Constrained quasiconvex optimization problems appear in many fields, such as economics, engineering, and management science. In particular, fractional programming, which models ratio indicators such as the profit/cost ratio as fractional objective functions, is an important instance. Subgradient methods and their variants are useful ways for solving these problems efficiently. Many complicated constraint sets onto which it is hard to compute the metric projections in a realistic amount of time appear in these applications. This implies that the existing methods cannot be applied to quasiconvex optimization over a complicated set. Meanwhile, thanks to fixed point theory, we can construct a computable nonexpansive mapping whose fixed point set coincides with a complicated constraint set.

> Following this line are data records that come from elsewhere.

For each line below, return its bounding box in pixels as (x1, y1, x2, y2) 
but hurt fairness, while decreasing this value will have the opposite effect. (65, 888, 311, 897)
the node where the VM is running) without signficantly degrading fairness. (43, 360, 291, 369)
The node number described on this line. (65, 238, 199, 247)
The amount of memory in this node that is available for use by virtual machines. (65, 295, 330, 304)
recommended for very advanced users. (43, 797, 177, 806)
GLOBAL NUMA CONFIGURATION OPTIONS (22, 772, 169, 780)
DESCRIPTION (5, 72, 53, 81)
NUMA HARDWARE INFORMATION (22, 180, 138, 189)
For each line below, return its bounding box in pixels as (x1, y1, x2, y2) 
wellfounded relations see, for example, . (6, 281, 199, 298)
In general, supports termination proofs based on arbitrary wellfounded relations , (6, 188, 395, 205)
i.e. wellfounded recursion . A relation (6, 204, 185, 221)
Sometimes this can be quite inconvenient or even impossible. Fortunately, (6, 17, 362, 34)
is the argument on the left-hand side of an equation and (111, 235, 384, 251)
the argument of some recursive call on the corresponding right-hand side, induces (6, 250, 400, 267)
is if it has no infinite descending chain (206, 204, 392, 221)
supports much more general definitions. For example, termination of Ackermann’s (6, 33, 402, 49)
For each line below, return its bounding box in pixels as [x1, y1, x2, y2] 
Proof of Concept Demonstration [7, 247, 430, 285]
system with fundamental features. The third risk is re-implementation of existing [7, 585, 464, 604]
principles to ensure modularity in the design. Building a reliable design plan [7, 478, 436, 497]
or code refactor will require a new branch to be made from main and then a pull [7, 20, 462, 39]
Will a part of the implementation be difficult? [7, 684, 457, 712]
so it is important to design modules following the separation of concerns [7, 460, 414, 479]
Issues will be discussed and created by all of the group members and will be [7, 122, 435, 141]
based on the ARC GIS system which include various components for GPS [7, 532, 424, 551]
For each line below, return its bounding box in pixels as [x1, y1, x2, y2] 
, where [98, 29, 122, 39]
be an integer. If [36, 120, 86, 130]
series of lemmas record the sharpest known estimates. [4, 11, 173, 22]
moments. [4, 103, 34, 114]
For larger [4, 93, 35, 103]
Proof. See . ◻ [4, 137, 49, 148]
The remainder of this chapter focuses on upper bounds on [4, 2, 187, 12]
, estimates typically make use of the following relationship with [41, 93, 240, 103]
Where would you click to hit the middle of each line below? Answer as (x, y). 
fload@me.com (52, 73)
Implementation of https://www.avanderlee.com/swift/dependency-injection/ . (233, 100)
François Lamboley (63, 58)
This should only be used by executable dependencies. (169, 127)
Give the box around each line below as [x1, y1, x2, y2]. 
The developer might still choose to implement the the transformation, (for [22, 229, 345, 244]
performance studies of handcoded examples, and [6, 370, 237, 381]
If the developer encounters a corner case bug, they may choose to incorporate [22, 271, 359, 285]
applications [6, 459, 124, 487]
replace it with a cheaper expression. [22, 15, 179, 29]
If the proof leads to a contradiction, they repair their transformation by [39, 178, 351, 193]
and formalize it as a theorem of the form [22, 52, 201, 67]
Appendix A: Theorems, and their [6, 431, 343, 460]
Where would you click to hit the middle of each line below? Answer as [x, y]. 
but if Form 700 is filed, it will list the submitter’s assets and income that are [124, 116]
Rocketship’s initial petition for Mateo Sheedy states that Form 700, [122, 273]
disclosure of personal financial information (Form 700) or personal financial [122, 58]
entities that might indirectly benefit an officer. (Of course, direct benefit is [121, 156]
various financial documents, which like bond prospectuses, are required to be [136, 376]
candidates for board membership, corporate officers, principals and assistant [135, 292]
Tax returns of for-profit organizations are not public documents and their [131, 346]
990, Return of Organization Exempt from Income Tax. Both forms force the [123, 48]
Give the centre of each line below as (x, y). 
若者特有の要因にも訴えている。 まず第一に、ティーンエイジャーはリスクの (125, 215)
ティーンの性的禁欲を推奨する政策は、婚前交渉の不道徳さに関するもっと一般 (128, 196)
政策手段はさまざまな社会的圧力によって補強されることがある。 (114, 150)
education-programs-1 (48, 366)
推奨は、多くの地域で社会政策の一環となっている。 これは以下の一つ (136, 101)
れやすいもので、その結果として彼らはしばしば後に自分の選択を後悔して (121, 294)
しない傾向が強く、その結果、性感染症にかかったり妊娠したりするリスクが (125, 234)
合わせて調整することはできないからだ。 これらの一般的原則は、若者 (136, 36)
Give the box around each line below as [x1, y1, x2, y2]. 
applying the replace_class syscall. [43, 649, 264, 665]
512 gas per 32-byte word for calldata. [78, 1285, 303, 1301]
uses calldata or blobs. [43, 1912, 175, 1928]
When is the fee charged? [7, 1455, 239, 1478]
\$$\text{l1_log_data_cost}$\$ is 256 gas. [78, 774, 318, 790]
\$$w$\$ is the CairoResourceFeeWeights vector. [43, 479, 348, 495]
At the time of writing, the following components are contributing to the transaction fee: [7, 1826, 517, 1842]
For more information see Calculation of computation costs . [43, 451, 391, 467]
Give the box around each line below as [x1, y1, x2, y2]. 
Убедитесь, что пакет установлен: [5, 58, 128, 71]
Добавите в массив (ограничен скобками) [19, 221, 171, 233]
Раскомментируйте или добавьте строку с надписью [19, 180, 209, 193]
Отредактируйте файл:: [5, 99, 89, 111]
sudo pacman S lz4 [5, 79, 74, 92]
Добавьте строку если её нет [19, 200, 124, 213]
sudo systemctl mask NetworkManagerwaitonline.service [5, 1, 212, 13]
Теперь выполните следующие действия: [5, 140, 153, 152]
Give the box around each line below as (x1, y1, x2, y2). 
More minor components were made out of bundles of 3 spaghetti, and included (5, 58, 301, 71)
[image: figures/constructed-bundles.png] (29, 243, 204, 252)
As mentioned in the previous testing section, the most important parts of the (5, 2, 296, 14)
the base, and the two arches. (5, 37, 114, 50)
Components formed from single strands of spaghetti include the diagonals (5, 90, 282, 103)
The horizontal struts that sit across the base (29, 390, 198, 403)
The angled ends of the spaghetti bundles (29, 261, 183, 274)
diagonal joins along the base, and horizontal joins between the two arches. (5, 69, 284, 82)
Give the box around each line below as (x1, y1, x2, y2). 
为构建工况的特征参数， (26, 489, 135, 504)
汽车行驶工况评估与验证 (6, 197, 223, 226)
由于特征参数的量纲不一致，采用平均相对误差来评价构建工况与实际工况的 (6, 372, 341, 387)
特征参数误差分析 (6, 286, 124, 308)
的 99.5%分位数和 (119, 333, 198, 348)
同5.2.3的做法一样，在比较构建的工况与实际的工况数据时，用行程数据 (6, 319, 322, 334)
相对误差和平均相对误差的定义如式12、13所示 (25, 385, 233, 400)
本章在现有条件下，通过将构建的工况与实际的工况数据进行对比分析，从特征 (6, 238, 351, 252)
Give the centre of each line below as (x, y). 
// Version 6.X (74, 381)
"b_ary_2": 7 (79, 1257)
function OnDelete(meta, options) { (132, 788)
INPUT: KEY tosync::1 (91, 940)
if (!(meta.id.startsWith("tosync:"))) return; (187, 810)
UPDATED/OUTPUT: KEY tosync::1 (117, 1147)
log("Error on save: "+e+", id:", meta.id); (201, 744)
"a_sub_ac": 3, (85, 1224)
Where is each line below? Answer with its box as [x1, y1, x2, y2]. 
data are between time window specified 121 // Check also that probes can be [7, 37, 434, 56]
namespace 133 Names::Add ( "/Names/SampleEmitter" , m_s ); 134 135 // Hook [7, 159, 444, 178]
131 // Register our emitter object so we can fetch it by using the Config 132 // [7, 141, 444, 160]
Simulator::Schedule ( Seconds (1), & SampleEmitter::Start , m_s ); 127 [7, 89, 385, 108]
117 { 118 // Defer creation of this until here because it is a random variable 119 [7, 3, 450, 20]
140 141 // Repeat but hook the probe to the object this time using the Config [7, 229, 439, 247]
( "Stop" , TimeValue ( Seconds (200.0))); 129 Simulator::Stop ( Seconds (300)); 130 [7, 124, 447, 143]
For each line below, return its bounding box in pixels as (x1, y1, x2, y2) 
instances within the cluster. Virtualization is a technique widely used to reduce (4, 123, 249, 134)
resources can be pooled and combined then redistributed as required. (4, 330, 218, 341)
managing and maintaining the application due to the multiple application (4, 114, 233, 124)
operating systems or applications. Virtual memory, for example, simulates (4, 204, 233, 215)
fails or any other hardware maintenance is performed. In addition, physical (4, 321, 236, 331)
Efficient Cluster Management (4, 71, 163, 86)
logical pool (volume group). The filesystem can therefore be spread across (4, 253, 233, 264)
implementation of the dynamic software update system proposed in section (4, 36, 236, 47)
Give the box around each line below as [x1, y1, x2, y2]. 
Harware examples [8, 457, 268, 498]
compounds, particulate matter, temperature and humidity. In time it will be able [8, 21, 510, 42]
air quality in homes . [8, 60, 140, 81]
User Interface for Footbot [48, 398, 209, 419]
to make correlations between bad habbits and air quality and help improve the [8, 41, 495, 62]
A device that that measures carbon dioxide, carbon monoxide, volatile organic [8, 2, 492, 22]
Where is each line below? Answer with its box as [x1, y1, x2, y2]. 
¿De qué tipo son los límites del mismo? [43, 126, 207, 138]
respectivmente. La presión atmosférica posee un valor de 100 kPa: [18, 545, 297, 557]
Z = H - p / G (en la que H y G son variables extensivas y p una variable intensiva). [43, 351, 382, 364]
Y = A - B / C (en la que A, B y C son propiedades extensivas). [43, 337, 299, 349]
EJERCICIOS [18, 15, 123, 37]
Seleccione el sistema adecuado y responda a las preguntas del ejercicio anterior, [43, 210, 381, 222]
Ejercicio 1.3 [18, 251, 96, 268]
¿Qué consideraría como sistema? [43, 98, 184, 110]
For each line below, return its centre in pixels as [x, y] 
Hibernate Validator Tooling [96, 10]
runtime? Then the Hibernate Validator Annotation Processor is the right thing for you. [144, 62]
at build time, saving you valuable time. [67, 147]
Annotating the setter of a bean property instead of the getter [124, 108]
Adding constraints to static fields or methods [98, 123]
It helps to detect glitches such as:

This paper proposes an algorithm that uses a computable nonexpansive mapping for solving a constrained quasiconvex optimization problem. We provide convergence analyses for constant diminishing step-size rules. Numerical comparisons between the proposed algorithm and an existing algorithm show that the proposed algorithm runs stably and quickly even when the running time of the existing algorithm exceeds the time limit.

Suggested Citation

  • Hishinuma, Kazuhiro & Iiduka, Hideaki, 2020. "Fixed point quasiconvex subgradient method," European Journal of Operational Research, Elsevier, vol. 282(2), pages 428-437.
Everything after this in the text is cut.